Trump Administration Proposes Risky Private Credit Funds for 401(k) Retirement Accounts
As stock markets decline and oil prices surge, Americans are already confronting an uncertain outlook for their retirement savings. Now, a new proposal from the Trump administration threatens to expose millions of 401(k) accounts to a far riskier corner of Wall Street. The plan would open the door for so-called 'private credit' funds—a fast-growing but opaque industry often dubbed 'shadow banking'—to be included in everyday retirement portfolios.
Labor Department's New Rules for Retirement Investments
On Monday, the Labor Department, which regulates workplace retirement accounts, formally proposed new rules designed to make it easier for 401(k) plans to include private equity and private credit investments. This move represents a major victory for Wall Street firms that have long pushed to tap into the $14.2 trillion retirement market. Private credit is a little-understood but rapidly expanding part of the financial system, where investment firms lend to companies that struggle to obtain standard bank loans. According to Morgan Stanley, it grew to be worth $3 trillion last year.
However, unlike traditional stock and bond funds, these investments can be difficult to sell quickly, meaning retirement savers could be stuck if markets turn sour. Economist Michael Szanto told the Daily Mail, 'Private credit is a complex product that may expose individuals to risks they do not entirely understand. A lot of careful work needs to be undertaken for the suitability and safety for retail investors, particularly in retirement accounts.'
Executive Order and Legal Protections for Employers
The guidance published today builds on an executive order signed by President Donald Trump last August, which directed the Department of Labor to draw up rules allowing 'alternative investment assets' inside 401(k) plans. Today's proposal aims to protect employers from lawsuits if they offer these investments—a key barrier that has kept them out of most retirement plans until now. This comes as the private credit boom begins to show signs of strain.
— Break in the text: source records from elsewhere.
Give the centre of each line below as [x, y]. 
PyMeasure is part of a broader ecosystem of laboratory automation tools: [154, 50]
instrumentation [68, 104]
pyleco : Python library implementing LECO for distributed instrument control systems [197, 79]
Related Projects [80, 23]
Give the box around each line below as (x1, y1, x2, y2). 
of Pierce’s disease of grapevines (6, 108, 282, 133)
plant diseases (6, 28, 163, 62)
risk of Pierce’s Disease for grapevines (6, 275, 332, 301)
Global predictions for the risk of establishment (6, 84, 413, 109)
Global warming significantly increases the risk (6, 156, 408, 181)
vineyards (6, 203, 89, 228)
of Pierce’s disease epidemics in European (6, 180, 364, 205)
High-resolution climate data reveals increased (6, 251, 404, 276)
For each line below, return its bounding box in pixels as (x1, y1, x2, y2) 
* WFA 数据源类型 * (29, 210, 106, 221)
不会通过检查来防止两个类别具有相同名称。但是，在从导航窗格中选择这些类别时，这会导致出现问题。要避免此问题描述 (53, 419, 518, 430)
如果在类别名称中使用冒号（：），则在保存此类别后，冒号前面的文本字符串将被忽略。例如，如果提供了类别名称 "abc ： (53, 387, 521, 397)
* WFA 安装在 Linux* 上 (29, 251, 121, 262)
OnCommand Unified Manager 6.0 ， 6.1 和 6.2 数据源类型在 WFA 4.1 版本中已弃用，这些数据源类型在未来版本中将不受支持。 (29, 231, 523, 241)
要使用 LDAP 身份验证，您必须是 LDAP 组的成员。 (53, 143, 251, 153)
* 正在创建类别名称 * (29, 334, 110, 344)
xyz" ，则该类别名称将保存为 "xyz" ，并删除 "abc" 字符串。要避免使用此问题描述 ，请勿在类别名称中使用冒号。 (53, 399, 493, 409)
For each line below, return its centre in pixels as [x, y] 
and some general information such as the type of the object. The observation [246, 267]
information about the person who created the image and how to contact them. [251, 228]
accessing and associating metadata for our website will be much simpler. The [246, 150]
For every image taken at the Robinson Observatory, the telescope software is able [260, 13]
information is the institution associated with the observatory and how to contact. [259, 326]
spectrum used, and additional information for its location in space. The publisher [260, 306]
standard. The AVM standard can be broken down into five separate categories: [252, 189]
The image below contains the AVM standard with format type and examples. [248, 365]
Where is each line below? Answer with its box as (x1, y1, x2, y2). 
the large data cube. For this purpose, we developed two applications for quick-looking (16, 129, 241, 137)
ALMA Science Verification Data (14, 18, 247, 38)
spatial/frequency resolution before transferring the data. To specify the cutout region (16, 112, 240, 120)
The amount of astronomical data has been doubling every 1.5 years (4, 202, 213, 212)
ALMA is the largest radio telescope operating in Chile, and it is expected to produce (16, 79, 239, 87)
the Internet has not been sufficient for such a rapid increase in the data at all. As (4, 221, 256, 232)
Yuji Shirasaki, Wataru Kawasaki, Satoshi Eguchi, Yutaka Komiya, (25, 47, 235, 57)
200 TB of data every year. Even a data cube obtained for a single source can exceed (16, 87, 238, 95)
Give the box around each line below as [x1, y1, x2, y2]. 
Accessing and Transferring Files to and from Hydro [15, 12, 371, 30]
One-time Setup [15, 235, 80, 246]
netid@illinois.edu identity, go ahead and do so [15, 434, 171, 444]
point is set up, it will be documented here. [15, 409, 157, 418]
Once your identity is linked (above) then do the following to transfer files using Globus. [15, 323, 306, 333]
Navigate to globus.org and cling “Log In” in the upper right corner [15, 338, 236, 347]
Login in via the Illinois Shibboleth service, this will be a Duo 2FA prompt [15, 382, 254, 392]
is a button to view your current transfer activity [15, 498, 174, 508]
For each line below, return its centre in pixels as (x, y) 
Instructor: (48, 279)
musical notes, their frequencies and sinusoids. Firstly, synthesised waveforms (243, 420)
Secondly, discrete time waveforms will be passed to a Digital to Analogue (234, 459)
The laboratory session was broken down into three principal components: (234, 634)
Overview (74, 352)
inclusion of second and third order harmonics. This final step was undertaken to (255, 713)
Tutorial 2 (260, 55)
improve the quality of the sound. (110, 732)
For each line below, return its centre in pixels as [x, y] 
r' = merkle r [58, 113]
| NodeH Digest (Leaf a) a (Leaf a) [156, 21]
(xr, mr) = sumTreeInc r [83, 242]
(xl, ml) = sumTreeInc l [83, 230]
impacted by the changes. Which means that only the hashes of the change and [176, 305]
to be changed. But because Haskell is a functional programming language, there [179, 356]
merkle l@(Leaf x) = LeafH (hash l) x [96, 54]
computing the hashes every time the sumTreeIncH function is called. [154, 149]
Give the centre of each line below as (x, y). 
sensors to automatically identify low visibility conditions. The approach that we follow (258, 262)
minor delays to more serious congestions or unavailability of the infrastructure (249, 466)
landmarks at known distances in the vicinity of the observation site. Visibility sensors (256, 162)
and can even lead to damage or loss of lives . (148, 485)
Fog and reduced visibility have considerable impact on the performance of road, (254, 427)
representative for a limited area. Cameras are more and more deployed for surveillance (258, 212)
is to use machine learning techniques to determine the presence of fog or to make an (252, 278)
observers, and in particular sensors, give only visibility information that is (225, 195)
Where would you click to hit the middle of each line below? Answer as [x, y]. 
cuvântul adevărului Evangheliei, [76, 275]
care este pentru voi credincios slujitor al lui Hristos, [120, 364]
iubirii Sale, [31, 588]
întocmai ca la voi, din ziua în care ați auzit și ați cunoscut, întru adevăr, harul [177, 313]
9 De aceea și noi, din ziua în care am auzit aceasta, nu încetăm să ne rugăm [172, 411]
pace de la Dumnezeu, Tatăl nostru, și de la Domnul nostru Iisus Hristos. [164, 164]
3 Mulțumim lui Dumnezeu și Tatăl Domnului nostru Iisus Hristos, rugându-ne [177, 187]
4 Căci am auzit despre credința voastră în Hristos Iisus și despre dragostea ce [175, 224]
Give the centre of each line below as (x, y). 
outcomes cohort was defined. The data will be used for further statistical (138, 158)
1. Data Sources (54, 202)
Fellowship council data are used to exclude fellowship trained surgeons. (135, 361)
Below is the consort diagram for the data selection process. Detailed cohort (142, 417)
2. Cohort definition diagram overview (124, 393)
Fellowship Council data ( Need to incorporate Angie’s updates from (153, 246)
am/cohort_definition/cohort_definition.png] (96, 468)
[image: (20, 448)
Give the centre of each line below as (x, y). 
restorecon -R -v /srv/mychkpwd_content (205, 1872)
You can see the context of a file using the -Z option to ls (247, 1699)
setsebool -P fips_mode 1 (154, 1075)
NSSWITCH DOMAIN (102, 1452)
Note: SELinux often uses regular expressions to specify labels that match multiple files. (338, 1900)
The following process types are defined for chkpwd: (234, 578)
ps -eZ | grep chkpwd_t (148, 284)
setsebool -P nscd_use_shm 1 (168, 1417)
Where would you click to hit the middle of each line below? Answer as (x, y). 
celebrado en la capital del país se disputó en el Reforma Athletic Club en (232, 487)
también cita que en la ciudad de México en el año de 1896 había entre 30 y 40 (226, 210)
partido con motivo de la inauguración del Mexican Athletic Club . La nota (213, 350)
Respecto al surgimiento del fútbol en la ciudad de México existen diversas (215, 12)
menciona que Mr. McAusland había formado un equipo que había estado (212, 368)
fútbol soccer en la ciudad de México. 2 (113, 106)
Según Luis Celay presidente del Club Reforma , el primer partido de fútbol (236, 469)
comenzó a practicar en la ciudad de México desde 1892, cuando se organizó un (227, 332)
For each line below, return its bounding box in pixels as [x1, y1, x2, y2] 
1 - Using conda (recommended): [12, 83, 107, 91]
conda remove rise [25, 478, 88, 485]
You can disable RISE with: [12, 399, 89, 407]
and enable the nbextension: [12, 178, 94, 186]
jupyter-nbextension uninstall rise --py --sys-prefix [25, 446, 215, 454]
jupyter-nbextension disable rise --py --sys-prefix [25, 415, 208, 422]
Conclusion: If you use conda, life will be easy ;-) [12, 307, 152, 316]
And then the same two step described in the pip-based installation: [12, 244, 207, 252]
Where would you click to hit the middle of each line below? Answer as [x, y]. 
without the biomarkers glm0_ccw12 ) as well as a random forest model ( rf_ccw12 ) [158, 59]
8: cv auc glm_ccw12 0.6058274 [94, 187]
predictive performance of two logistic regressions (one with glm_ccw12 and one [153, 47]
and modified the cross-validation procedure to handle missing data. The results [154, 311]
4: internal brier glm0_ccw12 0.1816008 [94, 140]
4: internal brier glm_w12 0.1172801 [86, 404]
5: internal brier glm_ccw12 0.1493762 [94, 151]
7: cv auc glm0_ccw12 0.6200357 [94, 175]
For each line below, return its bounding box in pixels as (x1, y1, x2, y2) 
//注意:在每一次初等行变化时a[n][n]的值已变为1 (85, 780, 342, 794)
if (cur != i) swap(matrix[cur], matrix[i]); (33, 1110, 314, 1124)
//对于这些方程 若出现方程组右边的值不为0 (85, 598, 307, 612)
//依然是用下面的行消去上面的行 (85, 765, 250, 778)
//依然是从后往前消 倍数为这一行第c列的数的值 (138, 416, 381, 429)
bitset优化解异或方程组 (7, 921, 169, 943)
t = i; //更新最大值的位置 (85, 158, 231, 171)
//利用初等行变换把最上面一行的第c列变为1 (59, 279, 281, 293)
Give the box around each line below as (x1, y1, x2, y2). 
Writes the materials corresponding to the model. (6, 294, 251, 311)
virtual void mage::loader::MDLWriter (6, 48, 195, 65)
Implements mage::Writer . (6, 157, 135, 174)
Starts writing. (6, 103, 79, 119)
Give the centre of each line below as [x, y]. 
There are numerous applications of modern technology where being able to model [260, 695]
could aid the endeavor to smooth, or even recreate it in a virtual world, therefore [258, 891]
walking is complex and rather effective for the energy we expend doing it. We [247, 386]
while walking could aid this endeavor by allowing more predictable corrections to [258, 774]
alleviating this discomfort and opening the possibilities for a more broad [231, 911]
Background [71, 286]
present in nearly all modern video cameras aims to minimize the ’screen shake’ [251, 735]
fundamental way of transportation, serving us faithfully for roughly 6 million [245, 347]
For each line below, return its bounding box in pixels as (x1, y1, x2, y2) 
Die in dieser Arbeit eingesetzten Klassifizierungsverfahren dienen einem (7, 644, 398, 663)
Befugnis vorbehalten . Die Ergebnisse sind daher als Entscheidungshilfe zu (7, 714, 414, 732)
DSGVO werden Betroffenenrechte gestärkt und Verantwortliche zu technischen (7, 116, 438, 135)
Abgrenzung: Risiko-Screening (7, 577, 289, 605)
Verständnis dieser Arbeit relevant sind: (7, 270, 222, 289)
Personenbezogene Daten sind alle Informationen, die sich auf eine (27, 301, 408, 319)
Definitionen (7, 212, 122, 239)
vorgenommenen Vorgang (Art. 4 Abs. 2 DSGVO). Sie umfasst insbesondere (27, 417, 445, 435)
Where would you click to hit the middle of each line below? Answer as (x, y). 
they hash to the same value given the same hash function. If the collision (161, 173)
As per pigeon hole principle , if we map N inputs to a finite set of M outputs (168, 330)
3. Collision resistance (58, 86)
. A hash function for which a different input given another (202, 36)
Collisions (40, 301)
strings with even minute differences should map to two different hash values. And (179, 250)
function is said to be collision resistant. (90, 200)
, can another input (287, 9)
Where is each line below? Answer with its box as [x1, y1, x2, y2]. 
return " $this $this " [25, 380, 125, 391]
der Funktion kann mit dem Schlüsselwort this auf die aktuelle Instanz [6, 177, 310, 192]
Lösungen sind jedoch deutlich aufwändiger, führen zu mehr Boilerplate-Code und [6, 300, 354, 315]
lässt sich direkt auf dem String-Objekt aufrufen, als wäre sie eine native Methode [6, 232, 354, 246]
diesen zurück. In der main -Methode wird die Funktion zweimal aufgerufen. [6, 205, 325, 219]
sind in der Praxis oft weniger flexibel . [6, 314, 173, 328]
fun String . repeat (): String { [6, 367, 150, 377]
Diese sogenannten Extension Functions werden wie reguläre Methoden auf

Some of Wall Street's biggest firms, including Apollo, BlackRock, and Ares, have been flooded with requests from investors trying to pull their money out. In many cases, the funds have limited withdrawals, causing panic. Many of the loans underpinning the private credit boom have been tied to the AI data center frenzy, linking the sector to another part of the economy now facing growing doubts over long-term profits. As the ambitious goals of AI have collided with the realities of limited revenue from subscriptions, the shares of publicly traded private credit companies have tumbled.
Concerns and Opposition from Financial Experts
Private credit also helps fund Roark Capital's massive franchise empire, which includes Dunkin', Arby's, Buffalo Wild Wings, Sonic, Jimmy John's, and Cheesecake Factory. Senator Elizabeth Warren wrote on Bluesky, 'Private credit is limiting withdrawals to investors as cracks emerge and more and more financial experts ring the alarm. What are Trump's regulators doing?' Shares of private credit lender Blue Owl fell throughout 2025 as concerns began circulating about the company's exposure to risky AI lending. Failed deals and policies to limit investor withdrawals in January and February then began a wholesale market rout.
Traditional banks have retreated from riskier types of lending over the last 20 years, which created an opening for private credit. Szanto noted, 'Private Credit is going through a challenging moment. It took off after commercial banks stepped back from some lending after the global financial crisis.' But the industry is still young and lacks many of the institutions and safeguards found in other lending markets.
Fiona Greig, global head of Investor Research and Policy at Vanguard, said that private assets could help boost retirement savings, but they 'may not be appropriate for all types of investors.' Ironically, executives who manage retirement funds are not enthusiastic about private credit assets. In a survey of retirement administrators last year, research firm Callan found that 90 percent opposed allowing private credit assets in 401(k) plans.